Key Word(s): Lists, Dictionaries, Functions, Read Data, NumPy, Pandas, Matplotlib
CS-109A Introduction to Data Science
Lab 1: Introduction to Python and its Numerical Stack¶
Harvard University
Fall 2018
Instructors: Pavlos Protopapas and Kevin Rader
Lab Instructor: Rahul Dave
Authors: Rahul Dave, David Sondak, Will Claybaugh, Pavlos Protopapas
## RUN THIS CELL TO GET THE RIGHT FORMATTING
import requests
from IPython.core.display import HTML
styles = requests.get("https://raw.githubusercontent.com/Harvard-IACS/2018-CS109A/master/content/styles/cs109.css").text
HTML(styles)
print('hello')
Programming Expectations¶
All assignments for this class will use Python and the browser-based iPython notebook format you are currently viewing. Python experience is not a prerequisite for this course, as long as you are comfortable learning on your own as needed.

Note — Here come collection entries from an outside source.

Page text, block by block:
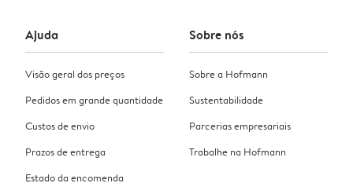
Ajuda
Visão geral dos preços
Pedidos em grande quantidade
Custos de envio
Prazos de entrega
Estado da encomenda
Sobre nós
Sobre a Hofmann
Sustentabilidade
Parcerias empresariais
Trabalhe na Hofmann
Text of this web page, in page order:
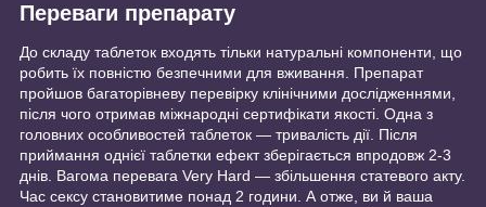
Переваги препарату
До складу таблеток входять тільки натуральні компоненти, що
робить їх повністю безпечними для вживання. Препарат
пройшов багаторівневу перевірку клінічними дослідженнями,
після чого отримав міжнародні сертифікати якості. Одна з
головних особливостей таблеток — тривалість дії. Після
приймання однієї таблетки ефект зберігається впродовж 2-3
днів. Вагома перевага Very Hard — збільшення статевого акту.
Час сексу становитиме понад 2 години. А отже, ви й ваша

Note though that the programming at the level of CS 50 is a prerequisite for this course. If you have concerns about the prerequisite, please come speak with any of the instructors.
We will refer to the Python 3 documentation in this lab and throughout the course. There are also many introductory tutorials to help build programming skills, which we are listed in the last section of this lab.
Learning Goals¶
This introductory lab is a condensed introduction to Python numerical programming. By the end of this lab, you will feel more comfortable:
Writing short Python code using functions, loops, lists, numpy arrays, and dictionaries.

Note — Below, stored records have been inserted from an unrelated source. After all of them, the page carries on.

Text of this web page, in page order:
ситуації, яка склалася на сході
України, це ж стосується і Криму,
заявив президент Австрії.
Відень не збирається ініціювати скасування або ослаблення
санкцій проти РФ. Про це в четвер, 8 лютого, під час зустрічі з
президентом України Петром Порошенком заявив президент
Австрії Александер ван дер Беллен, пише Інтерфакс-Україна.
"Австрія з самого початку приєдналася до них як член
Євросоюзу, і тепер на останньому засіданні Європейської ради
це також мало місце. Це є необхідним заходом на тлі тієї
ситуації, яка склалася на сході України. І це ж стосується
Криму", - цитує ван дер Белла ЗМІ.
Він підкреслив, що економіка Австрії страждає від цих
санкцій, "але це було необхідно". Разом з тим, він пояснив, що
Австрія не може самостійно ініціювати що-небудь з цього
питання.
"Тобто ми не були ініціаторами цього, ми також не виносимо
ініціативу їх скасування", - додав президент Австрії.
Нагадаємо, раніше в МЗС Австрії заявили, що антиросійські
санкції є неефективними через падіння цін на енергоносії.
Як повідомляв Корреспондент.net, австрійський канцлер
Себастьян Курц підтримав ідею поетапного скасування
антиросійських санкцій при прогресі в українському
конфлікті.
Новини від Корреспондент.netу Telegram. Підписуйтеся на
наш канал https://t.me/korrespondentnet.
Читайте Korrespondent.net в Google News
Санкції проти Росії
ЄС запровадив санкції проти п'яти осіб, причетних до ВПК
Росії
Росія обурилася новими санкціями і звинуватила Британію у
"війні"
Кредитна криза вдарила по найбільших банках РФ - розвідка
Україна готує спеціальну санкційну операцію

Manipulating Python lists and numpy arrays and understanding the difference between them.
Using probability distributions from
scipy.stats
Making very simple plots using
matplotlib
Reading and writing CSV files using
pandas
Learning and reading Python documentation.
Lab 1 relates to material in lecture 0,1,2,3 and homework 0.
Part 1: Getting Started¶
Importing modules¶
All notebooks should begin with code that imports modules, collections of built-in, commonly-used Python functions. Below we import the Numpy module, a fast numerical programming library for scientific computing. Future labs will require additional modules, which we'll import with the same import MODULE_NAME as MODULE_NICKNAME
syntax.
import numpy as np #imports a fast numerical programming library
Now that Numpy has been imported, we can access some useful functions. For example, we can use mean
to calculate the mean of a set of numbers.
np.mean([1.2, 2, 3.3])
to calculate the mean of 1.2, 2, and 3.3.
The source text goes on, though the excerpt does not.